WHAT IS REQUIRED -
Output the listing word for word, minus pictures.

AVAILABLE DATA -
-*-

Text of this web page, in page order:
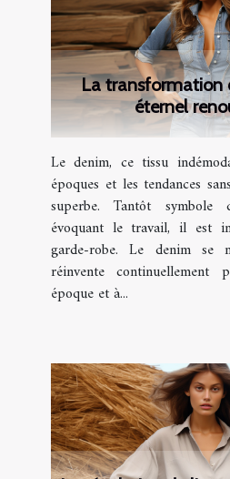
La transformation
éternel
Le denim, ce tissu
époques et les tendances
superbe. Tantôt
évoquant le travail, il est
garde-robe. Le denim se
réinvente
époque et à...
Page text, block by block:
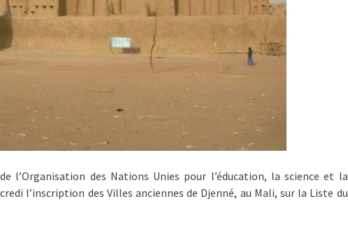
l’Organisation des Nations Unies pour l’éducation, la science et la
l’inscription des Villes anciennes de Djenné, au Mali, sur la Liste du
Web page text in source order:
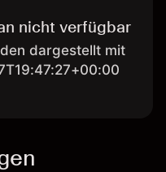
nicht verfügbar
dargestellt mit
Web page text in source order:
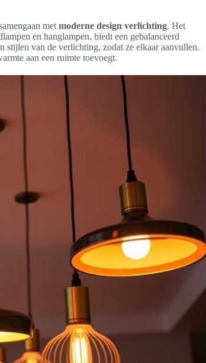
met moderne design verlichting. Het
en hanglampen, biedt een gebalanceerd
stijlen van de verlichting, zodat ze elkaar aanvullen.
aan een ruimte toevoegt.
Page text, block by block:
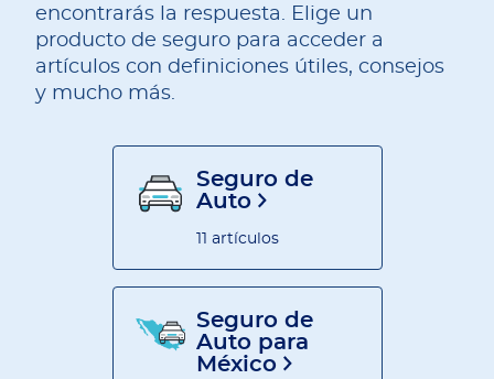
encontrarás la respuesta. Elige un
producto de seguro para acceder a
artículos con definiciones útiles, consejos
y mucho más.
Seguro de
Auto
11 artículos
Seguro de
Auto para
México
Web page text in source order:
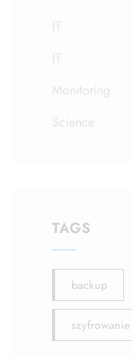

-*-

WRITTEN SOLUTION -
Text of this web page, in page order:
La transformation
éternel
Le denim, ce tissu
époques et les tendances
superbe. Tantôt
évoquant le travail, il est
garde-robe. Le denim se
réinvente
époque et à...
Page text, block by block:
l’Organisation des Nations Unies pour l’éducation, la science et la
l’inscription des Villes anciennes de Djenné, au Mali, sur la Liste du
Web page text in source order:
nicht verfügbar
dargestellt mit
Web page text in source order:
met moderne design verlichting. Het
en hanglampen, biedt een gebalanceerd
stijlen van de verlichting, zodat ze elkaar aanvullen.
aan een ruimte toevoegt.
Page text, block by block:
encontrarás la respuesta. Elige un
producto de seguro para acceder a
artículos con definiciones útiles, consejos
y mucho más.
Seguro de
Auto
11 artículos
Seguro de
Auto para
México
Web page text in source order:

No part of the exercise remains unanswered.